Le Brésil est un cas de figure intéressant. Voilà un pays dont les recettes touristiques représentent 4% du PIB et qui risquent d’être gelées encore un certain temps. En cause, la légèreté affichée sans détours par un président en exercice, lui qui a pourtant été positif au Covid-19.
Il y a des dirigeants qui croyaient pouvoir se jouer de la maladie et qui ont changé d’avis. Boris Johnson fut l’un des premiers et Jair Bolsonaro a suivi, enfin, semble-il. Après la nomination de 4 ministres de la santé successifs, depuis le début de la crise, une stratégie plus responsable semble se mettre en place. Mais le temps perdu ne se rattrape pas.
L’accélération de la campagne de vaccination redonnera le droit de voyager aux ressortissants d’un pays et replacera aussi ce pays sur la carte des destinations accessibles. Et à ce jeu morbide, la stratégie de certaines nations s’annonce payante. Dans l’édition du 22 mars, un confrère du journal O Globo soulignait que l’Amérique latine avait une politique sanitaire moins coordonnée que les pays d’Afrique avec un résultat désastreux face à la pandémie.
Comme toujours, il y a les bons et les mauvais élèves.
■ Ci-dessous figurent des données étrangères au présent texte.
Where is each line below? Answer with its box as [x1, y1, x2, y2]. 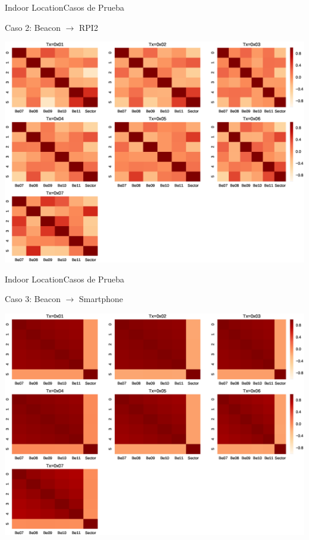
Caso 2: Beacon [5, 21, 61, 33]
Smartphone [79, 293, 123, 305]
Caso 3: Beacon [5, 293, 61, 305]
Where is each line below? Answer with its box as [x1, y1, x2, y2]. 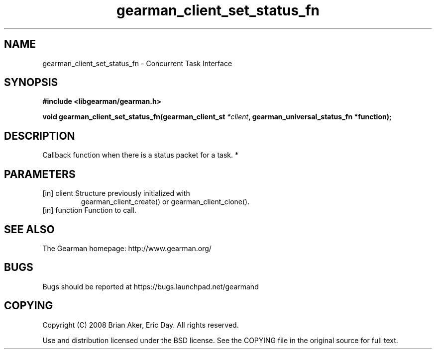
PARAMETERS [4, 168, 76, 180]
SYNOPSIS [4, 76, 58, 89]
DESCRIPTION [4, 129, 75, 142]
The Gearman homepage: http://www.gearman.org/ [42, 244, 212, 253]
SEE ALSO [4, 223, 55, 236]
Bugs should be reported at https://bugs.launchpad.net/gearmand [42, 282, 259, 291]
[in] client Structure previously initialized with [42, 189, 190, 198]
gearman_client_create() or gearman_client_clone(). [81, 197, 250, 206]
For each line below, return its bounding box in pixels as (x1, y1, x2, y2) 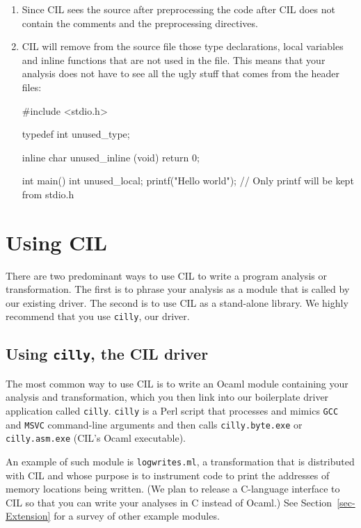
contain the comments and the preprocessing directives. (22, 15, 258, 30)
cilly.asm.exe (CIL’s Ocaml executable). (6, 431, 186, 445)
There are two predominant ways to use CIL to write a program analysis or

Le Chili, qui connaissait des troubles sociaux très vifs au début de la pandémie en 2020, a redressé la barre de manière spectaculaire, en prenant à bras le corps cette problématique de la vaccination de masse. Résultat, il est probable que les touristes puissent programmer dans un futur proche la découverte passionnante des Moaï de l’Ile de Pâques.
A contrario, il y a quelques semaines un des responsables de l’OMS considérait le Brésil comme une menace pour le monde. Vrai, faux, exagéré ? Le retour à la liberté de voyager dans le monde est dépendant de notre politique de vaccination et des résultats qui en découlent, mais aussi plus largement de la politique sanitaire en vigueur dans les autres pays.
Offensive ou désinvolture face au virus
Le désir de se rendre dans certaines destinations de rêve sera conditionné par l’évolution maîtrisée ou pas de cette damnée pandémie dans chaque pays souverain. On a en mémoire les déclarations sur la gripezinha que Bolsonaro se plaisait à répéter comme une maladie mineure, ridicule voire inexistante. Le déni est coupable, certes. Mais à sa décharge, ce président a hérité d’une situation très concrète, où des millions de personnes précarisées sont obligées de travailler pour survivre, jour après jour, quelles que soient les conséquences pour leur santé. Difficile parfois de comprendre ou d’admettre cette dure réalité économique.
Surtout pour nos dirigeants qui privilégient la dimension sanitaire de la crise, en faisant fi du suicide tout aussi réel de milliers d’entrepreneurs, qui vivent une lente agonie. En confinant à l’aveugle, faute de savoir mais en espérant prévenir, le choix est fait de casser les ailes déjà fragiles des petits commerces et des indépendants, en espérant un redémarrage futur de l’économie.
Monopole vaccinal
Toutes ces considérations ne doivent pas nous rendre plus aveugles que nous ne le sommes parfois. En Suisse, où l’argent est roi, on assume que les Etats se livrent à un véritable marchandage pour obtenir des stocks de vaccins. Il y a certes des retards de livraison.
Mais les stocks commandés par les pays les plus riches, qui vaccinent à gogo, créent un monopole puisque les commandes dépasseront au final les besoins. Il serait donc gonflé d’accuser simplement des pays moins riches et surpeuplés de ne pas vacciner rapidement. Mais l’exemple du Chili, qui a multiplié les commandes de vaccins auprès de divers fournisseurs, devrait inspirer l’exécutif brésilien, notamment.
A force de défier les règles de la démocratie et du bon sens, on se retrouve isolé dans son propre pays, au risque de se priver des ressources du tourisme international. Tout est bien sûr relatif. Les revenus engendrés par le tourisme au Brésil proviennent largement des touristes brésiliens, eux-mêmes très enclins à voyager dans leur pays, ainsi que des voyageurs provenant des pays voisins. Le géant sud-américain, soucieux de s’affirmer sur la scène internationale, risque de voir son image de destination festive et légère durablement affectée par cette crise sanitaire.